(Collected data entries)
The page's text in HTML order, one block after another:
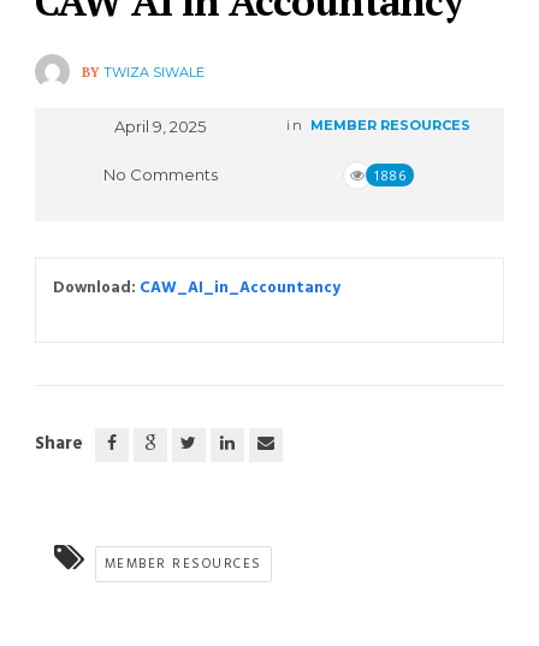
BY TWIZA SIWALE
April 9, 2025 in MEMBER RESOURCES
No Comments 1886
Download: CAW_AI_in_Accountancy
Share
MEMBER RESOURCES
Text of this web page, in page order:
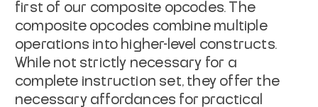
first of our composite opcodes. The
composite opcodes combine multiple
operations into higher-level constructs.
While not strictly necessary for a
complete instruction set, they offer the
necessary affordances for practical
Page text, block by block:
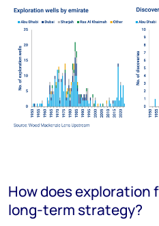
How does exploration
long-term strategy?
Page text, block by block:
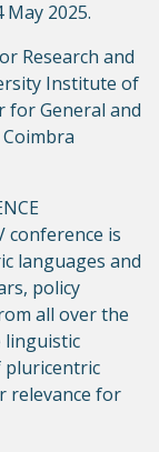
2025.
Research and
Institute of
for General and
conference is
languages and
policy
all over the
pluricentric
relevance for
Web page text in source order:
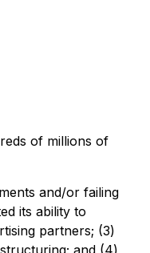
of millions of
and/or failing
its ability to
partners; (3)
and (4)
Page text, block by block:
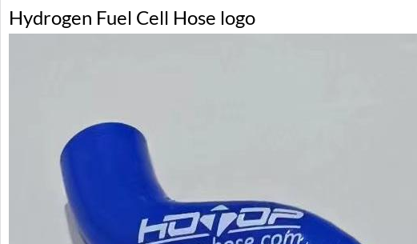
Hydrogen Fuel Cell Hose logo
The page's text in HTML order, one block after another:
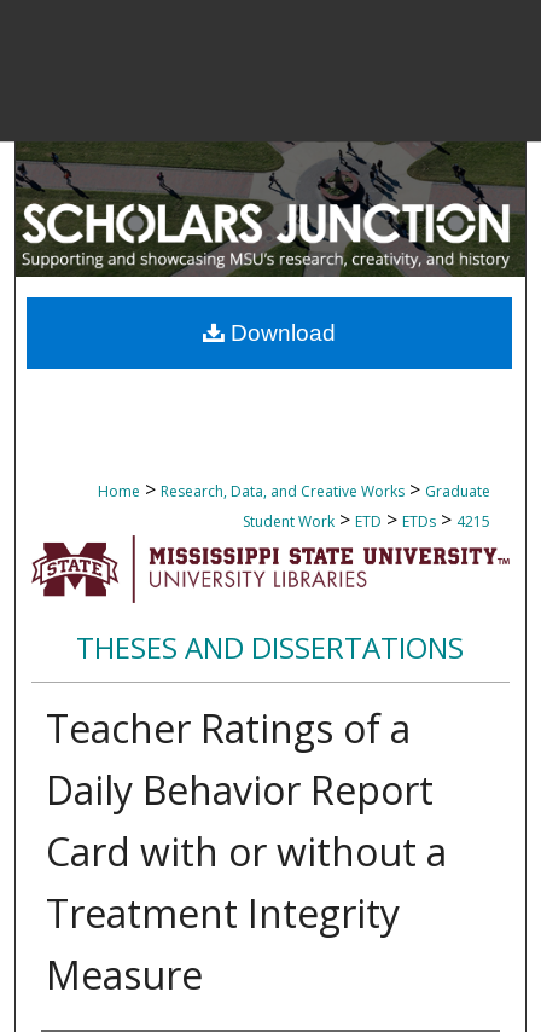
Home > Research, Data, and Creative Works > Graduate
Student Work > ETD > ETDs > 4215
THESES AND DISSERTATIONS
Teacher Ratings of a
Daily Behavior Report
Card with or without a
Treatment Integrity
Measure
Download
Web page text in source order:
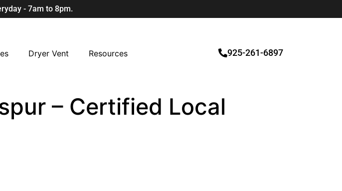
- 7am to 8pm.
Dryer Vent Resources 925-261-6897
– Certified Local
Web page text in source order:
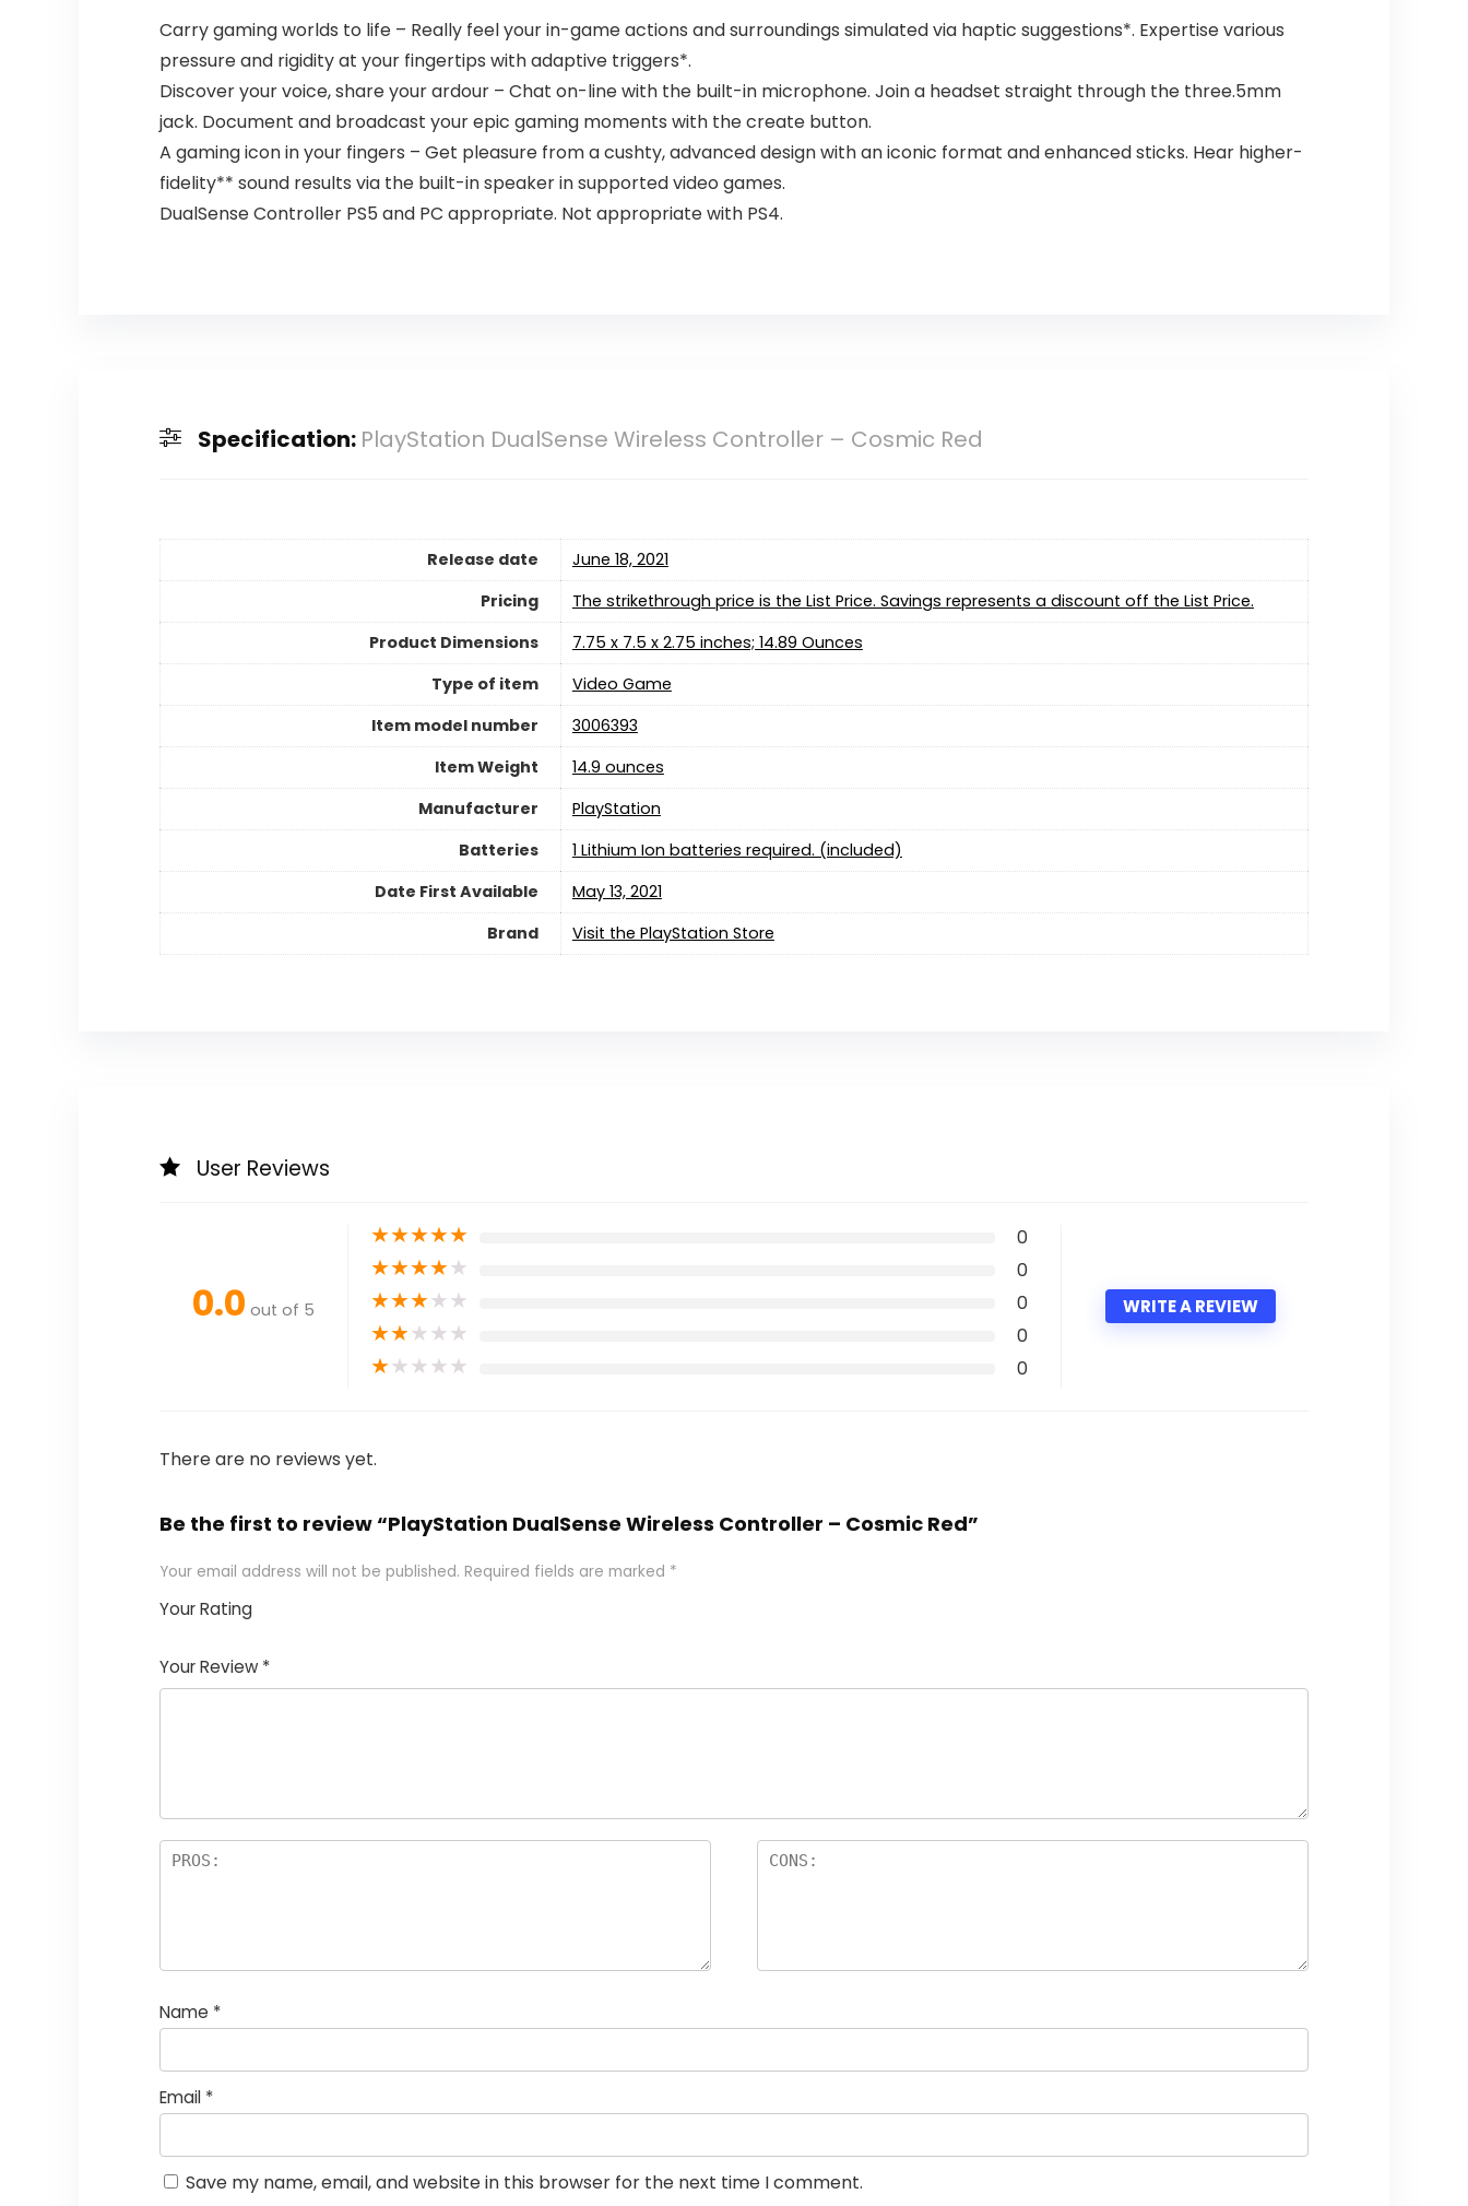
Carry gaming worlds to life – Really feel your in-game actions and surroundings simulated via haptic suggestions*. Expertise various
pressure and rigidity at your fingertips with adaptive triggers*.
Discover your voice, share your ardour – Chat on-line with the built-in microphone. Join a headset straight through the three.5mm
jack. Document and broadcast your epic gaming moments with the create button.
A gaming icon in your fingers – Get pleasure from a cushty, advanced design with an iconic format and enhanced sticks. Hear higher-
fidelity** sound results via the built-in speaker in supported video games.
DualSense Controller PS5 and PC appropriate. Not appropriate with PS4.
Specification: PlayStation DualSense Wireless Controller – Cosmic Red
Release date
June 18, 2021
Pricing
The strikethrough price is the List Price. Savings represents a discount off the List Price.
Product Dimensions
7.75 x 7.5 x 2.75 inches; 14.89 Ounces
Type of item
Video Game
Item model number
3006393
Item Weight
14.9 ounces
Manufacturer
PlayStation
Batteries
‎1 Lithium Ion batteries required. (included)
Date First Available
May 13, 2021
Brand
Visit the PlayStation Store
User Reviews
0.0 out of 5
★★★★★ 0
★★★★★ 0
★★★★★ 0
★★★★★ 0
★★★★★ 0
WRITE A REVIEW
There are no reviews yet.
Be the first to review “PlayStation DualSense Wireless Controller – Cosmic Red”
Your email address will not be published. Required fields are marked *
Your Rating
of
5
5
star
stars
stars
stars
Your Review *
Name *
Email *
Save my name, email, and website in this browser for the next time I comment.

Work to be completed → Write out the data above in full and exactly, but not the pictures.

Reply to the exercise →
The page's text in HTML order, one block after another:
BY TWIZA SIWALE
April 9, 2025 in MEMBER RESOURCES
No Comments 1886
Download: CAW_AI_in_Accountancy
Share
MEMBER RESOURCES
Text of this web page, in page order:
first of our composite opcodes. The
composite opcodes combine multiple
operations into higher-level constructs.
While not strictly necessary for a
complete instruction set, they offer the
necessary affordances for practical
Page text, block by block:
How does exploration
long-term strategy?
Page text, block by block:
2025.
Research and
Institute of
for General and
conference is
languages and
policy
all over the
pluricentric
relevance for
Web page text in source order:
of millions of
and/or failing
its ability to
partners; (3)
and (4)
Page text, block by block:
Hydrogen Fuel Cell Hose logo
The page's text in HTML order, one block after another:
Home > Research, Data, and Creative Works > Graduate
Student Work > ETD > ETDs > 4215
THESES AND DISSERTATIONS
Teacher Ratings of a
Daily Behavior Report
Card with or without a
Treatment Integrity
Measure
Download
Web page text in source order:
- 7am to 8pm.
Dryer Vent Resources 925-261-6897
– Certified Local
Web page text in source order:
Carry gaming worlds to life – Really feel your in-game actions and surroundings simulated via haptic suggestions*. Expertise various
pressure and rigidity at your fingertips with adaptive triggers*.
Discover your voice, share your ardour – Chat on-line with the built-in microphone. Join a headset straight through the three.5mm
jack. Document and broadcast your epic gaming moments with the create button.
A gaming icon in your fingers – Get pleasure from a cushty, advanced design with an iconic format and enhanced sticks. Hear higher-
fidelity** sound results via the built-in speaker in supported video games.
DualSense Controller PS5 and PC appropriate. Not appropriate with PS4.
Specification: PlayStation DualSense Wireless Controller – Cosmic Red
Release date
June 18, 2021
Pricing
The strikethrough price is the List Price. Savings represents a discount off the List Price.
Product Dimensions
7.75 x 7.5 x 2.75 inches; 14.89 Ounces
Type of item
Video Game
Item model number
3006393
Item Weight
14.9 ounces
Manufacturer
PlayStation
Batteries
‎1 Lithium Ion batteries required. (included)
Date First Available
May 13, 2021
Brand
Visit the PlayStation Store
User Reviews
0.0 out of 5
★★★★★ 0
★★★★★ 0
★★★★★ 0
★★★★★ 0
★★★★★ 0
WRITE A REVIEW
There are no reviews yet.
Be the first to review “PlayStation DualSense Wireless Controller – Cosmic Red”
Your email address will not be published. Required fields are marked *
Your Rating
of
5
5
star
stars
stars
stars
Your Review *
Name *
Email *
Save my name, email, and website in this browser for the next time I comment.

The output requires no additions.